Assessing the Effect of Unconventional Gas Exploitation on Cumulative Future Water Demands and Developing Potential Water Stress; A Scottish Perspective

One of the most discussed aspects of unconventional gas extraction process is the effect of hydraulic fracturing or “fracking” on local water resources. Recent research focuses only on water contamination (water quality) and has not considered water stress (water quantity), even when it is noted “the growth of unconventional gas extraction brings with it a heavy demand for water and that`s straining local water supplies, often in already drought-prone areas.”

Fracking is a water intensive industry; fracking fluid is 98% a sand-water mix and water consumptions of 3 million gallons per shale gas well, or around 44 billion gallons of water a year based on 2012 data are typical in the USA. Such a consumption is comparable to only one-week’s water demand for a golf course however such water needs “… still challenge supplies and infrastructure”. Indeed UK comparison indicates that a similar fracking water demand for Scotland could be as much as nearly three times the annual water requirement for the whisky industry (assessed as 16 billion gallons total water). Thus, the forecast programme of fracking is likely to place extra demands on existing Scottish water resources.

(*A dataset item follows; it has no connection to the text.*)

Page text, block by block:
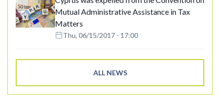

Recent water crises in South Africa and Australia highlight the effect water potential scarcity can have to disrupt water supply used for domestic, industrial, and agricultural purposes and lead to water stress. With a forecast change in UK climate (UKCIP 19) affecting future water resources, such extra industrial demands could develop water stress. UK shale resource areas all lie within, or close to, regions that are either prone to drought now, or are drought forecast in 50-70 year projections. If a similar US water demand model were employed in the UK, the growth of UK fracking could place additional stress on existing water resources and, potentially, increase local water stress.

This study evaluates these issues by creating a framework to analyse and map potential future water stress across Scotland. Relevant data on water demand and hydrological supply is combined with estimates of gas extraction process requirements to assess water stress consequences in line with the future Climate Change prediction scenarios (UKCIP09). The initial framework results for the Scottish water resource zones show water stress for each would increase significantly from 2018-2080 because of both the growing population and hydraulic fracturing demands. The study methodology and lessons learned can be readily developed for other regions water demand contexts.